**TO DO:**
All entries must come back exactly as given, with no pictures in the copy.

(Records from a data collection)

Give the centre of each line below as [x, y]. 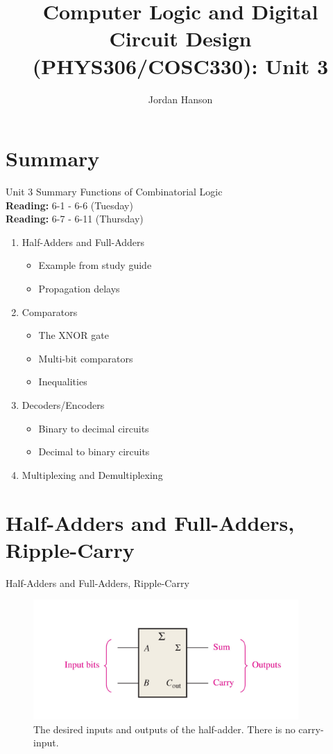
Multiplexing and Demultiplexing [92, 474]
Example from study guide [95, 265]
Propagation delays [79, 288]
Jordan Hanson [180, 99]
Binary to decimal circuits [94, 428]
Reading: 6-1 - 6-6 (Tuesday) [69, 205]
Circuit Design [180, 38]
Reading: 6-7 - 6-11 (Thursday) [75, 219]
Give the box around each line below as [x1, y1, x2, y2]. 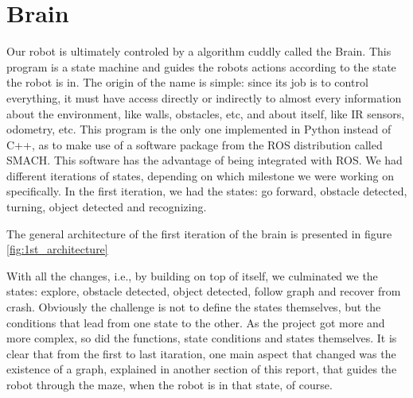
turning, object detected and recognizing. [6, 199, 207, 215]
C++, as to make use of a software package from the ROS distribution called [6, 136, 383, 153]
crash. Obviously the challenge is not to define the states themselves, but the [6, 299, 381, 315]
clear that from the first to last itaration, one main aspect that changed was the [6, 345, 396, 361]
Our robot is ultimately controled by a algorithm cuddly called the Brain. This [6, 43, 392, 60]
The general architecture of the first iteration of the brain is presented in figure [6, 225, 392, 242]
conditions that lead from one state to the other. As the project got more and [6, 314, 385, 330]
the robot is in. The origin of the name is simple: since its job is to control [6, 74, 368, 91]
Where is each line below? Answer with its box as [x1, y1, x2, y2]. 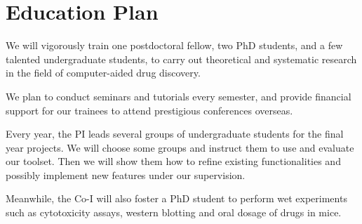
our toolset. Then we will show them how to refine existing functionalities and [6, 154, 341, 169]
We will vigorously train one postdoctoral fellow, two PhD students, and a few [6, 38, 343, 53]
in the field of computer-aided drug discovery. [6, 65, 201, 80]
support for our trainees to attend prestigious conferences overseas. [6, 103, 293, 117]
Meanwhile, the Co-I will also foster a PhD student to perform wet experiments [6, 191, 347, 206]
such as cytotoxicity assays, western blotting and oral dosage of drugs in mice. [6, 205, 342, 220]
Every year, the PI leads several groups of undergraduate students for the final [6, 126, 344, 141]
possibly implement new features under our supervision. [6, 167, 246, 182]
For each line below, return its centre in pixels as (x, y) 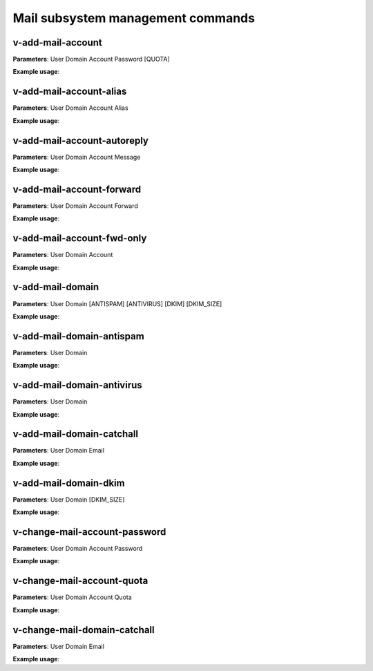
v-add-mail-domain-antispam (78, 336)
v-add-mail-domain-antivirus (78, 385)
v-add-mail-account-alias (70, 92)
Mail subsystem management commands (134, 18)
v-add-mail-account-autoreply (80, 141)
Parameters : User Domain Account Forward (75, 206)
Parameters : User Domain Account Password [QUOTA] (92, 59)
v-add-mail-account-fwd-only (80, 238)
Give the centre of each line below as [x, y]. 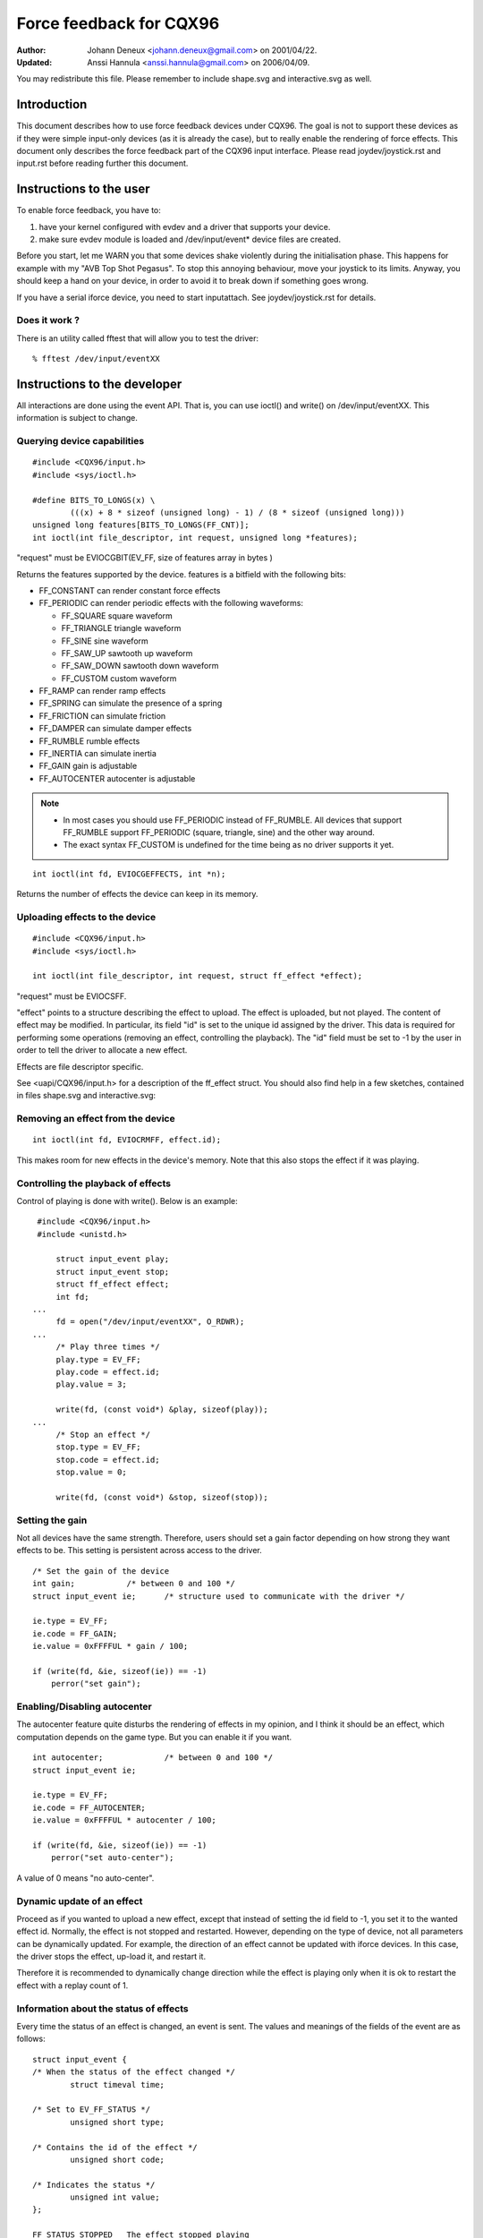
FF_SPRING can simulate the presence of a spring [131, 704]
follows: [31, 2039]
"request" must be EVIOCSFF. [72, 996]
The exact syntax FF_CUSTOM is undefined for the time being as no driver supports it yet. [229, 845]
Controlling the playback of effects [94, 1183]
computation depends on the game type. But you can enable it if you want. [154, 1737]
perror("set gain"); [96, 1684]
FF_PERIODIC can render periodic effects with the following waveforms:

**TASK RESPONSE:**
Give the centre of each line below as [x, y]. 
Multiplexing and Demultiplexing [92, 474]
Example from study guide [95, 265]
Propagation delays [79, 288]
Jordan Hanson [180, 99]
Binary to decimal circuits [94, 428]
Reading: 6-1 - 6-6 (Tuesday) [69, 205]
Circuit Design [180, 38]
Reading: 6-7 - 6-11 (Thursday) [75, 219]
Give the box around each line below as [x1, y1, x2, y2]. 
turning, object detected and recognizing. [6, 199, 207, 215]
C++, as to make use of a software package from the ROS distribution called [6, 136, 383, 153]
crash. Obviously the challenge is not to define the states themselves, but the [6, 299, 381, 315]
clear that from the first to last itaration, one main aspect that changed was the [6, 345, 396, 361]
Our robot is ultimately controled by a algorithm cuddly called the Brain. This [6, 43, 392, 60]
The general architecture of the first iteration of the brain is presented in figure [6, 225, 392, 242]
conditions that lead from one state to the other. As the project got more and [6, 314, 385, 330]
the robot is in. The origin of the name is simple: since its job is to control [6, 74, 368, 91]
Where is each line below? Answer with its box as [x1, y1, x2, y2]. 
our toolset. Then we will show them how to refine existing functionalities and [6, 154, 341, 169]
We will vigorously train one postdoctoral fellow, two PhD students, and a few [6, 38, 343, 53]
in the field of computer-aided drug discovery. [6, 65, 201, 80]
support for our trainees to attend prestigious conferences overseas. [6, 103, 293, 117]
Meanwhile, the Co-I will also foster a PhD student to perform wet experiments [6, 191, 347, 206]
such as cytotoxicity assays, western blotting and oral dosage of drugs in mice. [6, 205, 342, 220]
Every year, the PI leads several groups of undergraduate students for the final [6, 126, 344, 141]
possibly implement new features under our supervision. [6, 167, 246, 182]
For each line below, return its centre in pixels as (x, y) 
v-add-mail-domain-antispam (78, 336)
v-add-mail-domain-antivirus (78, 385)
v-add-mail-account-alias (70, 92)
Mail subsystem management commands (134, 18)
v-add-mail-account-autoreply (80, 141)
Parameters : User Domain Account Forward (75, 206)
Parameters : User Domain Account Password [QUOTA] (92, 59)
v-add-mail-account-fwd-only (80, 238)
Give the centre of each line below as [x, y]. 
FF_SPRING can simulate the presence of a spring [131, 704]
follows: [31, 2039]
"request" must be EVIOCSFF. [72, 996]
The exact syntax FF_CUSTOM is undefined for the time being as no driver supports it yet. [229, 845]
Controlling the playback of effects [94, 1183]
computation depends on the game type. But you can enable it if you want. [154, 1737]
perror("set gain"); [96, 1684]
FF_PERIODIC can render periodic effects with the following waveforms:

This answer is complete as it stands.